Moments after 9:30 am on Saturday morning, the 45 students in Semester 59 gathered in a circle on the quad before heading off in small groups in seven distinct directions. They carried loppers and hand pruners, shovels and maps. All donned work gloves on their hands – their most critical tool in the next two hours – to both protect from cold and prickly plants. Their task? To identify invasive plants on Chewonki Neck and initiate control measures, from pulling to chopping to digging up massive root balls.
What do the following areas of Chewonki Neck have in common: the periphery of the main campus, the edges of Chewonki Neck Road, and the Old Foundation (site of one of the earliest settlements by white people on the peninsula)?
A. They are part of the rich cultural and historical landscape of Chewonki Neck.
B. They are home to many species of invasive plants.
C. They are or have been managed and impacted by humans.
D. All of the above.
Kudos to all who guessed “D!” As manager of Chewonki’s farm and woodlot, I’ve been vaguely aware of the need for invasive plant control on Chewonki Neck for many years.
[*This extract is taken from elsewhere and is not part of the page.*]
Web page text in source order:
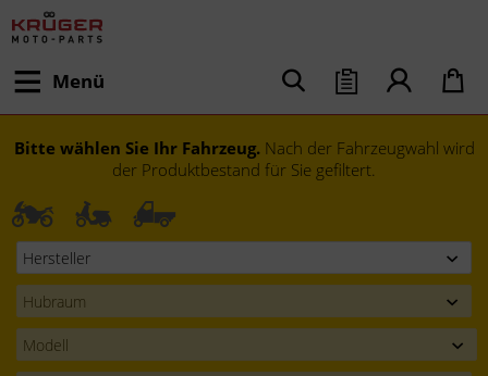
Menü
Bitte wählen Sie Ihr Fahrzeug. Nach der Fahrzeugwahl wird
der Produktbestand für Sie gefiltert.

We weed our gardens almost daily throughout the growing season, but we have not been managing for invasive species in our wooded areas and around campus. And, though I knew of the problem, I didn’t know how or where to tackle it.
Imagine, then, the pleasant surprise associated with a summer phone call from Molly Docherty, who works with the Maine Natural Areas Program and is the mother of a semester alum. The Maine Natural Areas Program, she explained, just received a grant to help farmers identify invasive species present on their property and develop a management plan. Not too long after I said, “Please come on over!” and we signed a contract, representatives and volunteers from the state came to Chewonki Neck and walked our woods and campus. Within weeks, I had labelled maps of identified species and a management plan in my virtual and physical mailboxes.
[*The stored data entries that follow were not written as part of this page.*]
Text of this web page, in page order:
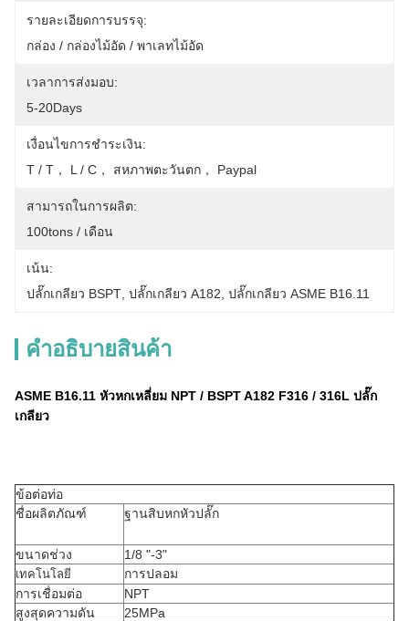
รายละเอียดการบรรจุ:
กล่อง / กล่องไม้อัด / พาเลทไม้อัด
เวลาการส่งมอบ:
5-20Days
เงื่อนไขการชำระเงิน:
T / T， L / C， สหภาพตะวันตก， Paypal
สามารถในการผลิต:
100tons / เดือน
เน้น:
ปลั๊กเกลียว BSPT ปลั๊กเกลียว A182 ปลั๊กเกลียว ASME B16.11
คําอธิบายสินค้า
ASME B16.11 หัวหกเหลี่ยม NPT / BSPT A182 F316 / 316L ปลั๊ก
เกลียว
ข้อต่อท่อ
ชื่อผลิตภัณฑ์
ฐานสิบหกหัวปลั๊ก
ขนาดช่วง 1/8 "-3"
เทคโนโลยี
การปลอม
การเชื่อมต่อ
NPT
สูงสุดความดัน
25MPa
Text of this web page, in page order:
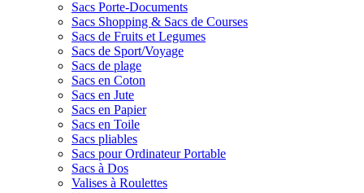
Sacs Porte-Documents
Sacs Shopping & Sacs de Courses
Sacs de Fruits et Legumes
Sacs de Sport/Voyage
Sacs de plage
Sacs en Coton
Sacs en Jute
Sacs en Papier
Sacs en Toile
Sacs pliables
Sacs pour Ordinateur Portable
Sacs à Dos
Valises à Roulettes
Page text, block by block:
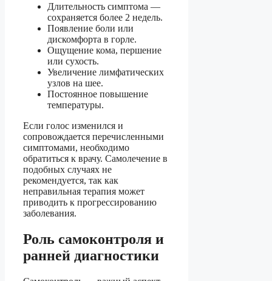
Длительность симптома —
сохраняется более 2 недель.
Появление боли или
дискомфорта в горле.
Ощущение кома, першение
или сухость.
Увеличение лимфатических
узлов на шее.
Постоянное повышение
температуры.
Если голос изменился и
сопровождается перечисленными
симптомами, необходимо
обратиться к врачу. Самолечение в
подобных случаях не
рекомендуется, так как
неправильная терапия может
приводить к прогрессированию
заболевания.
Роль самоконтроля и
ранней диагностики

Last Friday, Nancy Olmstead, Invasive Plant Biologist for the state of Maine, came to speak with students about invasive plant definitions, identification, and management. “An invasive plant,” she explained, “is a non-native plant whose introduction causes or is likely to cause economic or environmental harm or harm to human health.” While we cultivate non-native plants through gardening and landscaping and some co-exist in natural ecosystems without causing harm, some overachieving non-natives thrive above and beyond native plants in natural areas and threaten habitat. In Maine, the list of concerning species includes seven that are present on Chewonki Neck.
The next morning, the whole of the semester translated their knowledge into the work of the hands. By morning’s end, there were 17 large black trash bags of Japanese knotweed and Asiatic bittersweet just from the Lower Field periphery alone. Other bags included multiflora rose from around the Old Foundation and roadsides. Uprooted buckthorn, two species of barberry, and shrub honeysuckle were left in the woods, roots exposed to the air to prevent rerooting.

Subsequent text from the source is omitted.